Milyon dolarlık bir soru bu. Her şeyden evvel, krizden sonra son birkaç senedir, zaten küresel olarak yaşanan bir talep sıkıntısının, eski seviyesine gelip gelmeyeceğinden ve üretim ile tedarik zincirinin canlanıp kriz öncesi seviyesine geleceğinden emin değiliz. Gelse bile, kriz bitene kadar özellikle ufak ve orta dereceli kurumların bu krizden ne durumda çıkacağına dair bir fikrimiz yok.
Bu sorunun cevabı krizden sonra ekonomilerin nasıl bir toparlanma süreci geçireceğiyle alakalı. İşsizlik oranlarının dünya ekonomileri düzeyinde bir yükseliş göstereceğini söylemek yanlış olmaz. Tabii bu durumun normal şartlarda yüksek işsizlik oranı görünen ülkelerde daha büyük sorun teşkil edeceği kuşkusuz.
Yunanistan’ın sosyal durumu nasıl?

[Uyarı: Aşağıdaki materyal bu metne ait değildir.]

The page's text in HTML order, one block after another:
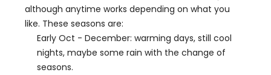
although anytime works depending on what you
like. These seasons are:
Early Oct - December: warming days, still cool
nights, maybe some rain with the change of
seasons.
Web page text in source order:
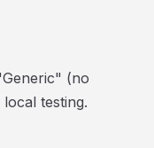
(no
testing.
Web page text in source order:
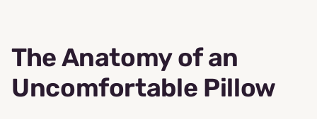
The Anatomy of an
Uncomfortable Pillow

Hükümet ne gibi tedbirler aldı?
Yunanistan’da şu an alınan önlemler birinci ayını doldurmuş durumda. Sokağa çıkma yasağının ise üçüncü haftasını dolduruyoruz. Hükümet, kademeli olarak önlemler açıkladı. İlk başta okullar kapatıldı, hemen ardından işyerleri, restoranlar, barlar ve alişveriş merkezleri kapatıldı. Son olarak da bazı gerekçeler dışında sokağa çıkma yasağı getirildi.
Şu an itibariyle yeni vakalarda, yoğun bakımdaki hasta ve ölüm sayılarında bir düşüş söz konusu. Buna rağmen sokağa çıkma yasağı 27 Nisan’a kadar uzatılmış durumda. Son rakamlar umutlandırıcı olsa da, buradaki yetkililer büyük çabalarla ve zorluklarla elde edilen bu pozitif tablonun bir gevşemeyle tersine dönebileceği konusunda uyarılarda bulunuyor.

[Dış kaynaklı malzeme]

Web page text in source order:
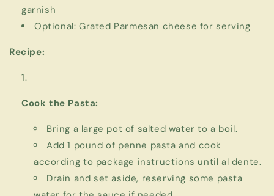
garnish
Optional: Grated Parmesan cheese for serving
Recipe:
Cook the Pasta:
Bring a large pot of salted water to a boil.
Add 1 pound of penne pasta and cook
according to package instructions until al dente.
Drain and set aside, reserving some pasta
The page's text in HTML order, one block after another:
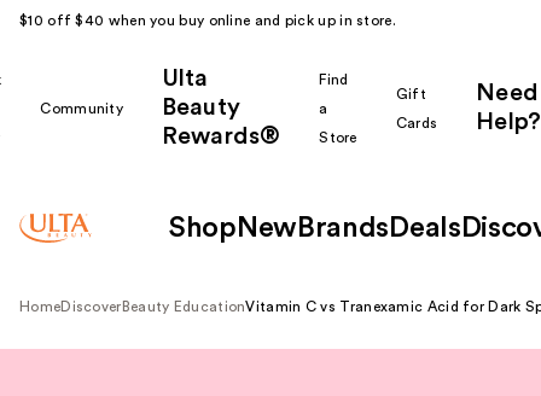
$10 off $40 when you buy online and pick up in store.
Community
Ulta
Beauty
Rewards®
Find
a
Store
Gift
Cards
Need
Help?
Shop New Brands Deals
HomeDiscover Beauty EducationVitamin C vs Tranexamic Acid for Dark
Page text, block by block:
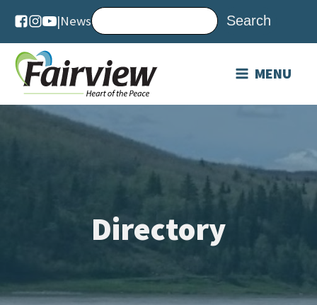
|News
MENU
Directory

Özellikle Paskalya Bayramı dolayısıyla Atina’nın dışına çıkışlar (geleneksel olarak Atinalılar bu bayramda şehir dışında köylerine, yazlıklarına ve adalara gider), aynı zamanda limanlardan adalara ve adalar arasında ulaşım -belli başlı gerekçeler dışında- yasaklandı. Sağlık bakanlığı ve bilim kurulu, ‘vaka sayısındaki azalma iki hafta daha devam ederse mayısın ortasına ya da sonuna doğru kısıtlamaların kademeli olarak azaltılabileceği’ yönünde bazı açıklamalar yaptı son günlerde.